AIM OF THE TASK
What you return must be the lines of the data that hold the word "Voiply".

SUPPLIED RECORDS

--------------------------------

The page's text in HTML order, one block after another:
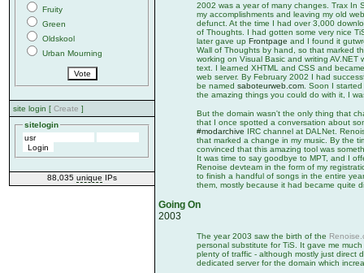
Fruity
Green
Oldskool
Urban Mourning
site login [ Create ]
sitelogin
88,035 unique IPs
2002 was a year of many changes. Trax In
my accomplishments and leaving my old
defunct. At the time I had over 3,000
of Thoughts. I had gotten some very nice
later gave upFrontpage and I found it
Wall of Thoughts by hand, so that marked
working on Visual Basic and writing AV.NET
text. I learned XHTML and CSS and
web server. By February 2002 I had
be namedsaboteurweb.com . Soon I
the amazing things you could do with it, I
But the domain wasn't the only thing that
that I once spotted a conversation about
#modarchive IRC channel at DALNet.
that marked a change in my music. By the
convinced that this amazing tool was
It was time to say goodbye to MPT, and I
Renoise devteam in the form of my
to finish a handful of songs in the entire
them, mostly because it had became quite
Going On
2003
The year 2003 saw the birth of the
personal substitute for TiS. It gave me
plenty of traffic - although mostly just direct
dedicated server for the domain which
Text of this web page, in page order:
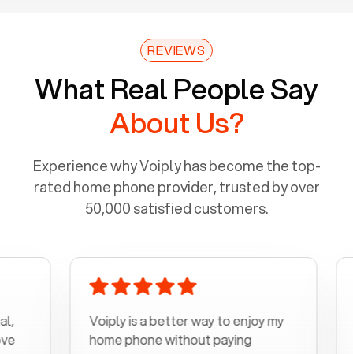
REVIEWS
What Real People Say
About Us?
Experience why Voiply has become the top-
rated home phone provider, trusted by over
50,000 satisfied customers.
Voiply is a better way to enjoy my
home phone without paying
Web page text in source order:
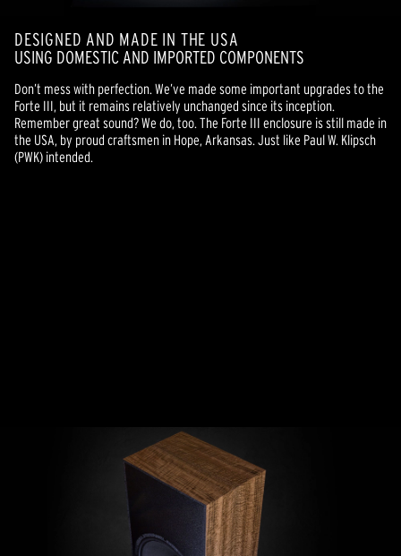
DESIGNED AND MADE IN THE USA
USING DOMESTIC AND IMPORTED COMPONENTS
Don’t mess with perfection. We’ve made some important upgrades to the
Forte III, but it remains relatively unchanged since its inception.
Remember great sound? We do, too. The Forte III enclosure is still made in
the USA, by proud craftsmen in Hope, Arkansas. Just like Paul W. Klipsch
(PWK) intended.
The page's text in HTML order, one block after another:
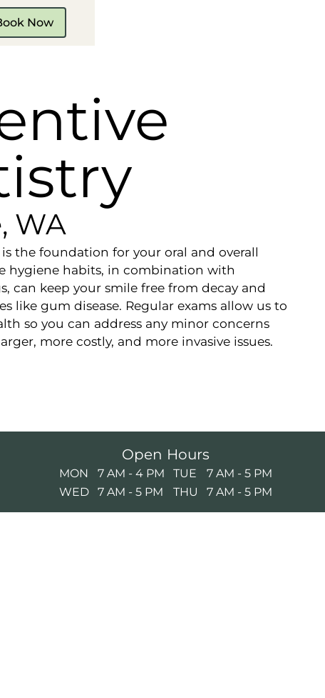
Now
WA
the foundation for your oral and overall
hygiene habits, in combination with
can keep your smile free from decay and
like gum disease. Regular exams allow us to
so you can address any minor concerns
more costly, and more invasive issues.
Open Hours
MON 7 AM - 4 PM TUE
7 AM - 5 PM
WED
7 AM - 5 PM THU 7 AM - 5 PM
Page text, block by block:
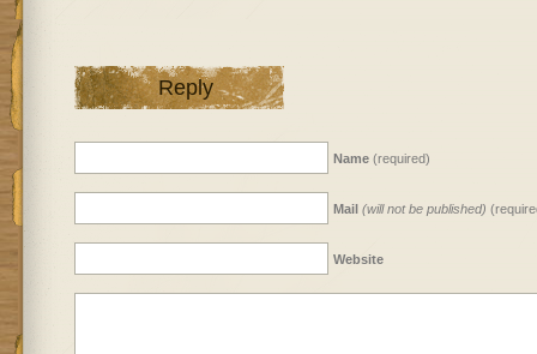
Reply
Name(required)
Mail (will not be published)
Website
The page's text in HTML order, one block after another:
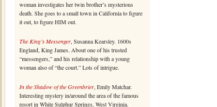
woman investigates her twin brother’s mysterious
death. She goes to a small town in California to figure
it out, to figure HIM out.
The King’s Messenger, Susanna Kearsley. 1600s
England, King James. About one of his trusted
“messengers,” and his relationship with a young
woman also of “the court.” Lots of intrigue.
In the Shadow of the Greenbrier, Emily Matchar.
Interesting mystery in/around the area of the famous
resort in White Sulphur Springs, West Virginia.
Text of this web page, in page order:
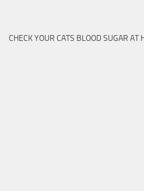
CHECK YOUR CATS BLOOD SUGAR AT
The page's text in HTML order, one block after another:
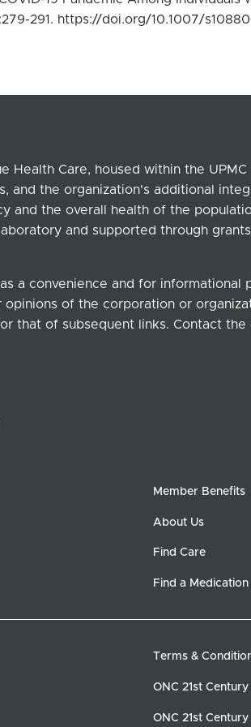
291. https://doi.org/10.1007/
Health Care, housed within the
and the organization's additional
and the overall health of the
and supported through
a convenience and for
of the corporation or
that of subsequent links. Contact
Member Benefits
About Us
Find Care
Find a Medication
Terms &
ONC 21st
ONC 21st
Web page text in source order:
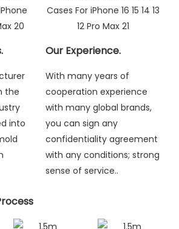
the
into
Our Experience.
With many years of
cooperation experience
with many global brands,
you can sign any
confidentiality agreement
with any conditions; strong
sense of service..

--------------------------------

EXERCISE SOLUTION
Experience why Voiply has become the top-
Voiply is a better way to enjoy my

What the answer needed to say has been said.